The box plot in Figure \(\PageIndex{11}\) is consistent with the histogram (Figure \(\PageIndex{8}\)) and the kernel density plot (Figure \(\PageIndex{9}\)). Together, the three plots provide evidence that the data in Table 4.4.3 are normally distributed. The potential outlier, whose mass of 3.198 g, is not sufficiently far away from the upper whisker to be of concern, particularly as the size of the data set (n = 100) is so large. A Grubb’s test on the potential outlier does not provide evidence for treating it as an outlier.
Use R to create a data set consisting of 100 values from a uniform distribution by entering the command
> data = runif(100, min = 0, max = 100)
A uniform distribution is one in which every value between the minimum and the maximum is equally probable. Examine the data set by creating a histogram, a kernel density plot, a dot chart, and a box plot. Briefly comment on what the plots tell you about the your sample and its parent population.
 Answer

Because we are selecting a random sample of 100 members from a uniform distribution, you will see subtle differences between your plots and the plots shown as part of this answer. Here is a record of my R session and the resulting plots.

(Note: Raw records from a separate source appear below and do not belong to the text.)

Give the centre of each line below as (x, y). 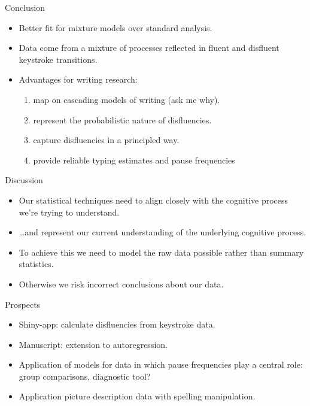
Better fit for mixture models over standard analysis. (116, 27)
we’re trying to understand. (69, 212)
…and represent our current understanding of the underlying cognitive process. (162, 232)
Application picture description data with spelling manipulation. (137, 396)
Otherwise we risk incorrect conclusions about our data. (121, 284)
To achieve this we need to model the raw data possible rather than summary (161, 252)
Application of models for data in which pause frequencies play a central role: (161, 364)
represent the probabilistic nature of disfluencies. (122, 119)
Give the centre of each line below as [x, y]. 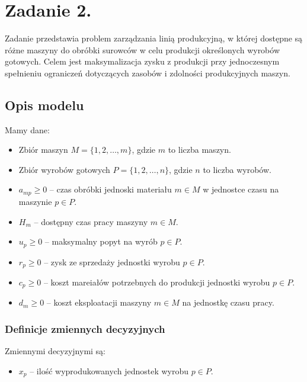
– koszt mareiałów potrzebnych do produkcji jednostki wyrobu [157, 282]
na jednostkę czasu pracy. [228, 302]
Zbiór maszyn [43, 150]
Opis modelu [44, 105]
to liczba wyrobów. [237, 169]
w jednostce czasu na [241, 189]
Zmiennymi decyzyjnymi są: [55, 351]
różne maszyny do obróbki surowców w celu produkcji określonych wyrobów [143, 49]
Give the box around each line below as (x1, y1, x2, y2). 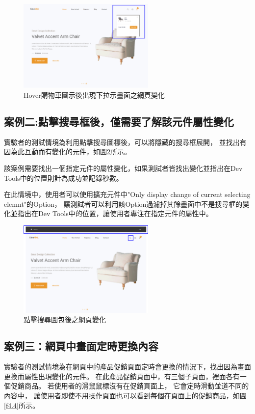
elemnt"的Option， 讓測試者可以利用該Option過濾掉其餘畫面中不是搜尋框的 (4, 198, 243, 209)
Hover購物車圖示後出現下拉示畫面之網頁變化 (24, 90, 165, 100)
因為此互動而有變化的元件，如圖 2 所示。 (4, 146, 131, 157)
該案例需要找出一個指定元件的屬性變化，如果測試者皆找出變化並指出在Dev (4, 163, 243, 173)
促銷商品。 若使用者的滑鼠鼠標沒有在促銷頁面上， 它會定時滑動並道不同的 (10, 381, 249, 391)
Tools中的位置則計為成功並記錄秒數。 (4, 172, 123, 183)
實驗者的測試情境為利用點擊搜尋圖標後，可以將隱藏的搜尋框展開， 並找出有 (4, 137, 247, 147)
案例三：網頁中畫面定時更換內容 (4, 338, 158, 354)
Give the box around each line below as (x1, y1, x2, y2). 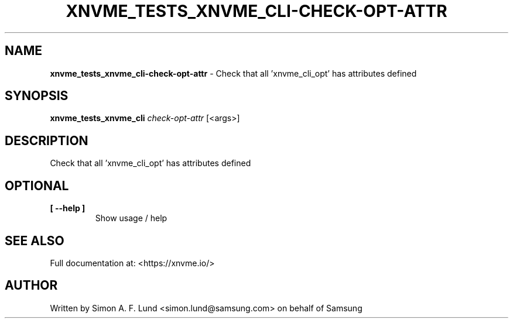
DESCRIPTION (5, 133, 88, 148)
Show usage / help (95, 213, 167, 224)
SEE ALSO (5, 233, 64, 248)
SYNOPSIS (5, 88, 69, 104)
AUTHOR (5, 278, 58, 293)
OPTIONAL (5, 178, 69, 193)
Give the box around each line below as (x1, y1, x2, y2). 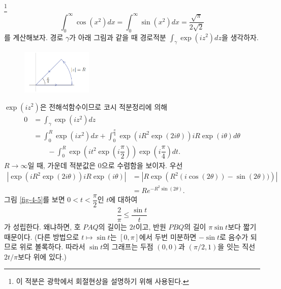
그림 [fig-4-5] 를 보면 (4, 194, 65, 205)
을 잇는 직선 (217, 241, 256, 252)
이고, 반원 (135, 221, 166, 232)
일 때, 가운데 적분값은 (27, 159, 96, 170)
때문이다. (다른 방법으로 (4, 231, 79, 242)
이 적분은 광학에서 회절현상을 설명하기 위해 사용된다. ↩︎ (16, 276, 189, 286)
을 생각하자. (221, 31, 259, 42)
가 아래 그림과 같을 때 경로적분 (69, 31, 166, 42)
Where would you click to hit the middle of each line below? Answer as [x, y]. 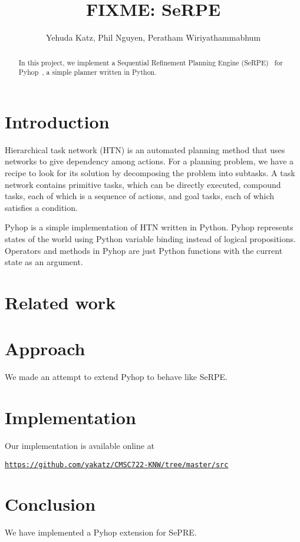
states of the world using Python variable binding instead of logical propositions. [150, 238]
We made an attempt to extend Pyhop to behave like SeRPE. [116, 377]
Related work [60, 302]
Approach [45, 348]
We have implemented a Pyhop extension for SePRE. [101, 532]
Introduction [57, 121]
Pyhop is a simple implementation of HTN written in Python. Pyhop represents [149, 227]
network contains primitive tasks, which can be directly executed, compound [143, 184]
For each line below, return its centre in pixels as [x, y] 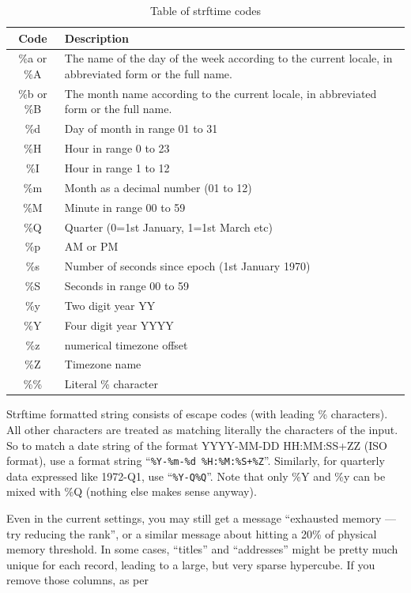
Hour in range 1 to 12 [117, 168]
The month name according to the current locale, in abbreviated [221, 93]
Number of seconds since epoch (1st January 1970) [187, 266]
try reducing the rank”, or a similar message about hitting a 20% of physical [192, 533]
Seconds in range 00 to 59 [127, 286]
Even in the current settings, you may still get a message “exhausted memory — [202, 518]
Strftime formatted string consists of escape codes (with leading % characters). [197, 414]
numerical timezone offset [126, 344]
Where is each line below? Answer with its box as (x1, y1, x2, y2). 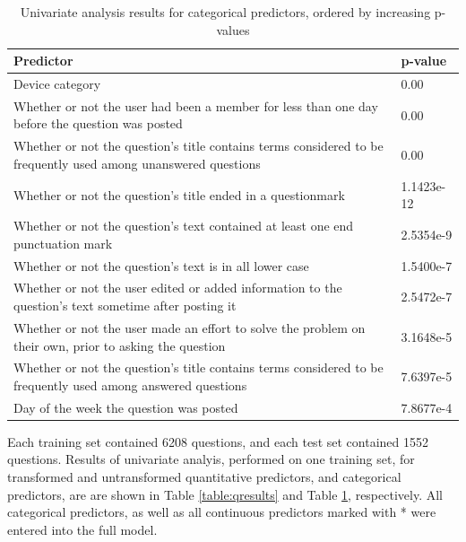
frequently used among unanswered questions (13, 153, 261, 172)
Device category (13, 74, 101, 93)
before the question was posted (13, 114, 183, 133)
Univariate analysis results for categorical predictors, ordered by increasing (20, 3, 431, 21)
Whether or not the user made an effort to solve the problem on (13, 318, 366, 337)
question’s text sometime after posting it (13, 296, 237, 315)
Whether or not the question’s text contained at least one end (13, 216, 354, 235)
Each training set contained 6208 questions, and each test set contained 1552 (7, 432, 428, 450)

> data = runif(100, min = 0, max = 0)
> data
[1] 18.928795 80.423589 39.399693 23.757624 30.088554
[6] 76.622174 36.487084 62.186771 81.115515 15.726404
[11] 85.765317 53.994179 7.919424 10.125832 93.153308
[16] 38.079322 70.268597 49.879331 73.115203 99.329723
[21] 48.203305 33.093579 73.410984 75.128703 98.682127
[26] 11.433861 53.337359 81.705906 95.444703 96.843476
[31] 68.251721 40.567993 32.761695 74.635385 70.914957
[36] 96.054750 28.448719 88.580214 95.059215 20.316015
[41] 9.828515 44.172774 99.648405 85.593858 82.745774
[46] 54.963426 65.563743 87.820985 17.791443 26.417481
[51] 72.832037 5.518637 58.231329 10.213343 40.581266
[56] 6.584000 81.261052 48.534478 51.830513 17.214508
[61] 31.232099 60.545307 19.197450 60.485374 50.414960
[66] 88.908862 68.939084 92.515781 72.414388 83.195206
[71] 74.783176 10.643619 41.775788 20.464247 14.547841
[76] 89.887518 56.217573 77.606742 26.956787 29.641171
[81] 97.624246 46.406271 15.906540 23.007485 17.715668
[86] 84.652814 29.379712 4.093279 46.213753 57.963604
[91] 91.160366 34.278918 88.352789 93.004412 31.055807
[96] 47.822329 24.052306 95.498610 21.089686 2.629948
> histogram(data, type = “percent”)
> densityplot(data)
> dotchart(data)
> bwplot(data)
The histogram (far left) divides the data into eight bins, each of which contains between 10 and 15 members. As we expect for a uniform distribution, the histogram’s overall pattern suggests that each outcome is equally probable. In interpreting the kernel density plot (second from left), it is important to remember that it treats each data point as if it is from a normally distributed population (even though, in this case, the underlying population is uniform). Although the plot appears to suggest that there are two normally distributed populations, the individual results shown at the bottom of the plot provide further evidence for a uniform distribution. The dot chart (second from right) shows no trend along the yaxis, which indicates that the individual members of this sample were drawn at random from the population. The distribution along the xaxis also shows no pattern, as expected for a uniform distribution, Finally, the box plot (far right) shows no evidence of outliers.